WHAT IS BEING ASKED: Make a verbatim copy of the records; pictures stay out.

GIVEN DATA:
•••
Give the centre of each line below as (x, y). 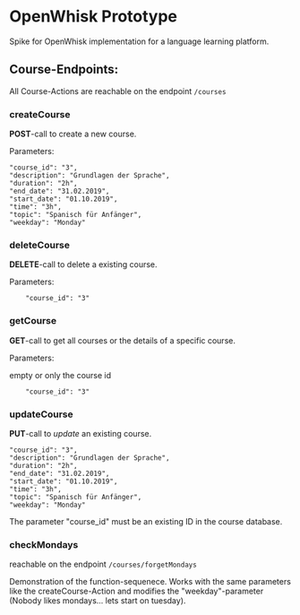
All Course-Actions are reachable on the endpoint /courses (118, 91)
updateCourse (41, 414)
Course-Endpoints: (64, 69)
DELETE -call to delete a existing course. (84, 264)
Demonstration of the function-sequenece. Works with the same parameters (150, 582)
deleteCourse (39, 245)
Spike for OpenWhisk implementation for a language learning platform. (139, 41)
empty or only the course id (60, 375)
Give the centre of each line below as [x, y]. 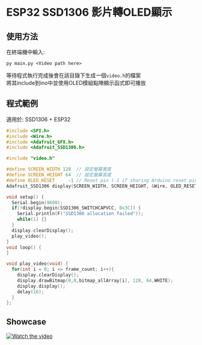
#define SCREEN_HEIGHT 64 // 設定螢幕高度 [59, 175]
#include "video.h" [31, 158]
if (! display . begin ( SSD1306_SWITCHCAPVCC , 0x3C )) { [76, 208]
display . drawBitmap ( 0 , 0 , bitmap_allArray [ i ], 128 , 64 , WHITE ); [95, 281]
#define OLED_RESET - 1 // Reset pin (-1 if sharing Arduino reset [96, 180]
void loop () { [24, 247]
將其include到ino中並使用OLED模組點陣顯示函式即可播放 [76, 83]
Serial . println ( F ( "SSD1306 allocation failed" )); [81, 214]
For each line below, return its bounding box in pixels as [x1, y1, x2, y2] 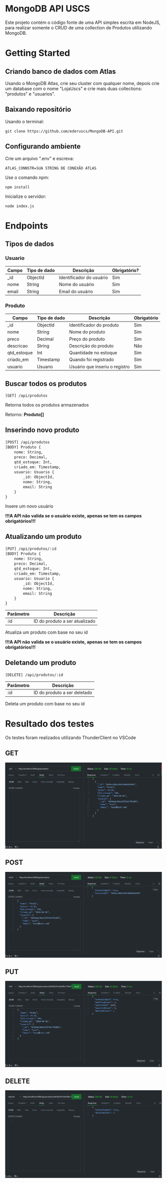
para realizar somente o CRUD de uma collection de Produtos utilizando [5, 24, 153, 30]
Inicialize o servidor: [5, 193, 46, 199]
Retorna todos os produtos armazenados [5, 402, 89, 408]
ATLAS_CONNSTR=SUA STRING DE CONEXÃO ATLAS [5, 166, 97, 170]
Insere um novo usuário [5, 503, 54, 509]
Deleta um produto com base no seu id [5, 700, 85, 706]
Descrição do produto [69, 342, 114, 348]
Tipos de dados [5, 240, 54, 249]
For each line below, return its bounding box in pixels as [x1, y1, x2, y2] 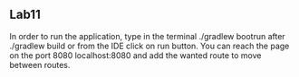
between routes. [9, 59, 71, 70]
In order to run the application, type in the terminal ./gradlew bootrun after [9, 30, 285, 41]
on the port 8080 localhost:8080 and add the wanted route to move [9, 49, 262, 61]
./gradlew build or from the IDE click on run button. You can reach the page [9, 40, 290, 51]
•••
ANSWER TO THE PROBLEM:
Give the centre of each line below as (x, y). 
All Course-Actions are reachable on the endpoint /courses (118, 91)
updateCourse (41, 414)
Course-Endpoints: (64, 69)
DELETE -call to delete a existing course. (84, 264)
Demonstration of the function-sequenece. Works with the same parameters (150, 582)
deleteCourse (39, 245)
Spike for OpenWhisk implementation for a language learning platform. (139, 41)
empty or only the course id (60, 375)
Give the centre of each line below as [x, y]. 
#define SCREEN_HEIGHT 64 // 設定螢幕高度 [59, 175]
#include "video.h" [31, 158]
if (! display . begin ( SSD1306_SWITCHCAPVCC , 0x3C )) { [76, 208]
display . drawBitmap ( 0 , 0 , bitmap_allArray [ i ], 128 , 64 , WHITE ); [95, 281]
#define OLED_RESET - 1 // Reset pin (-1 if sharing Arduino reset [96, 180]
void loop () { [24, 247]
將其include到ino中並使用OLED模組點陣顯示函式即可播放 [76, 83]
Serial . println ( F ( "SSD1306 allocation failed" )); [81, 214]
For each line below, return its bounding box in pixels as [x1, y1, x2, y2] 
para realizar somente o CRUD de uma collection de Produtos utilizando [5, 24, 153, 30]
Inicialize o servidor: [5, 193, 46, 199]
Retorna todos os produtos armazenados [5, 402, 89, 408]
ATLAS_CONNSTR=SUA STRING DE CONEXÃO ATLAS [5, 166, 97, 170]
Insere um novo usuário [5, 503, 54, 509]
Deleta um produto com base no seu id [5, 700, 85, 706]
Descrição do produto [69, 342, 114, 348]
Tipos de dados [5, 240, 54, 249]
For each line below, return its bounding box in pixels as [x1, y1, x2, y2] 
between routes. [9, 59, 71, 70]
In order to run the application, type in the terminal ./gradlew bootrun after [9, 30, 285, 41]
on the port 8080 localhost:8080 and add the wanted route to move [9, 49, 262, 61]
./gradlew build or from the IDE click on run button. You can reach the page [9, 40, 290, 51]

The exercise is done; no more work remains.